题目：Dynamic Stochastic Approximation for Multi-stage Stochastic Optimization with Applications in Asset Allocation
Guanghui (George) Lan is an Associate Professor and A. Russell Chandler III Career
Professor in the H. Milton Stewart School of Industrial and Systems Engineering at Georgia Institute of Technology since January 2016. Before that he had served as a faculty member in the Department of Industrial and Systems Engineering at the University of Florida from 2009 to 2015, after he earned his Ph.D. degree from Georgia Institute of Technology in August, 2009. He graduated with a master degree in Mechanical Engineering from Shanghai Jiao Tong University. His main research interests lie in optimization and machine learning. His research has been supported by the National Science Foundation, Office of Naval Research and Army Research Office. The academic honors that he received include the INFORMS Computing Society Student Paper Competition First Place (2008), INFORMS George Nicholson Paper Competition Second Place (2008), Mathematical Optimization Society Tucker Prize Finalist (2012), INFORMS Junior Faculty Interest Group (JFIG) Paper Competition First Place (2012) and the National Science Foundation CAREER Award (2013). Dr. Lan serves as the associate editor for a few leading optimization journals including Mathematical Programming, SIAM Journal on Optimization and Computational Optimization and Applications.
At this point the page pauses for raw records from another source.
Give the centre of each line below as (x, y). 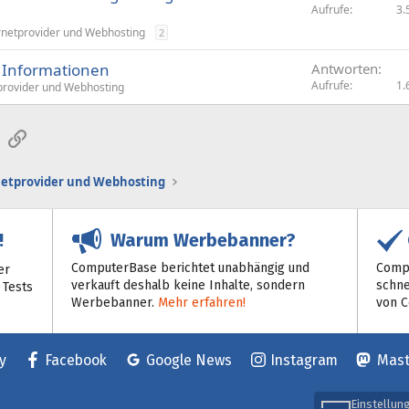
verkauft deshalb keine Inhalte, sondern (189, 285)
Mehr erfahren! (202, 302)
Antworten (345, 68)
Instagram (304, 360)
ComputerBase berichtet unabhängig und (191, 267)
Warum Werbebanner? (199, 240)
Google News (189, 360)
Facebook (76, 360)

In this talk, we first review some basic modeling techniques and solution methods for multi-stage stochastic optimization which has wide applications in operations management, such as inventory control and asset allocation. We then present a new stochastic first-order method, namely the dynamic stochastic approximation (DSA) algorithm, for solving these types of stochastic optimization problems. In particular, we show that DSA will be efficient in solving problems with a large number of decision variables, but a relatively small number of stages. We illustrate the advantages of this method over existing ones for solving a classic multi-stage asset allocation problem.